Crying, pasta, the dog, and J.D. Salinger
An essay (a letter?) I wrote on my thirty-third birthday while listening to opera on Spotify.
There’s this great J.D. Salinger quote. It goes: “Sentimentality is loving something more than God does.” Woof. I had a phenomenal professor who used to say this anytime any of the writers in the class veered into the sentimental. And this was a class full of poets!!! (I know this sounds like a “poet joke,” and it kind of is, but also I swear it’s one hundred percent true.)
I didn’t get the Salinger quote at first. I mean, cognitively, yes. Emotionally, no. I weep when I listen to opera. I've been known to be moved to tears over a good, chewy pasta. When I look at my dog and remember that both of us, despite all my best efforts, will not live forever, I cannot get off the couch.
The quote feels very Salinger. Like, if the quote were wearing clothes it’s wearing a leather biker jacket that looks like a hand-me-down but is actually brand new. I’m trying to say that the quote is definitively cool. It’s pithy and punk in a way that was once edgy and is now charmingly dated. Yet, there’s truth it. I know it. I sense it anytime I write something that is going for the emotional jugular.
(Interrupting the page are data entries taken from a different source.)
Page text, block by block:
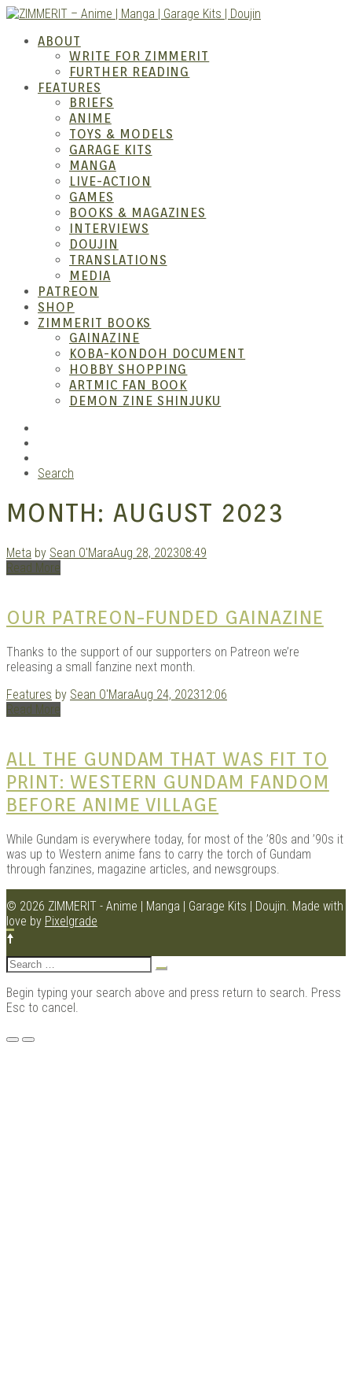
Skip
content
–
Kits |
ABOUT
WRITE FOR ZIMMERIT
FURTHER READING
FEATURES
BRIEFS
ANIME
TOYS & MODELS
GARAGE KITS
MANGA
LIVE-ACTION
GAMES
BOOKS & MAGAZINES
INTERVIEWS
DOUJIN
TRANSLATIONS
MEDIA
PATREON
SHOP
ZIMMERIT BOOKS
GAINAZINE
KOBA-KONDOH DOCUMENT
HOBBY SHOPPING
ARTMIC FAN BOOK
DEMON ZINE SHINJUKU
Search
MONTH: AUGUST 2023
Meta by Sean O'MaraAug 28, 202308:49
Read More
OUR PATREON-FUNDED GAINAZINE
Thanks to the support of our supporters on Patreon we’re
releasing a small fanzine next month.
Features by Sean O'MaraAug 24, 202312:06
Read More
ALL THE GUNDAM THAT WAS FIT TO
PRINT: WESTERN GUNDAM FANDOM
BEFORE ANIME VILLAGE
While Gundam is everywhere today, for most of the ’80s and ’90s it
was up to Western anime fans to carry the torch of Gundam
through fanzines, magazine articles, and newsgroups.
© 2026 ZIMMERIT - Anime | Manga | Garage Kits | Doujin. Made with
love by Pixelgrade
Search
for:
Begin typing your search above and press return to search. Press
Esc to cancel.
Menu

According to the Merriam-Webster dictionary, sentimentality is defined as “the quality or state of being sentimental especially to excess or in affectation.” Remember the part about “to excess or in affectation.” We’ll get back to that.
Sentimental, on the other hand, is defined as “marked or governed by feeling, sensibility, or emotional idealism.” Oh, my heart! Crying over a bowl of tagliatelle or, say, the dog’s mortality, isn’t sentimentality… it’s sentimental. Or, at least, that’s how I see it. The line between sentimentality and the sentimental is, like most things, subjective. It depends on where you’re standing! Whether or not you ate breakfast this morning! Attachment theory!
Why is this coming up? I’m thirty-three today. Last night, my husband and I walked home in the rain under the same umbrella. I made coffee this morning in my favorite Keats mug (a sentimentalist if e’er there were one.) The window is open. I started writing poetry again. The dog is asleep at my feet.
Where am I going with this? I’ve been thinking a lot about integrity. Over the last year, I’ve made a concerted effort to be more frank in my life, work, relationships, and art. It feels so good, like splashing water on your face or finally getting to laugh after you’ve been holding it in. It’s also hard as hell.
So, in the spirit of frankness, I’ll say it. I like crying. Not sad crying (though there’s catharsis in that.) I like crying when I listen to Andrea Bocelli sing Con Te Partirò or Renée Fleming sing O Mio Babbino Caro. And I like that this is unoriginal. I like that I come from a long line of proud Sicilians who can’t make it through a family toast without breaking down. I like that any story ever about an underdog and a dream/impossible task makes me ugly cry (Seabiscuit, Rudy, The Natural, Lord of the Rings etc.)
Also, I find it funny that a quote that is trying *too hard* to be cool is also underhandedly critiquing excess and affectation. Also, in that same breath, I use this quote to check myself and my art. Am I veering into the sentimental or sentimentality? Am I going for the emotional jugular or is this incidentally just emotional?
Today, I’m veering into sentimentality. Fuck it. I’m thirty-three. I love my life and my people inarticulately. I’m going to blow out candles on cake and feel stupidly grateful for all of it. Sadie John Erin Matthew Mom Dad best friends oxygen books opera Keats pasta really good negronis taking myself out to breakfast fresh clean sheets good weather art museums parks skinny dipping waffles butter comfortable pants jazz.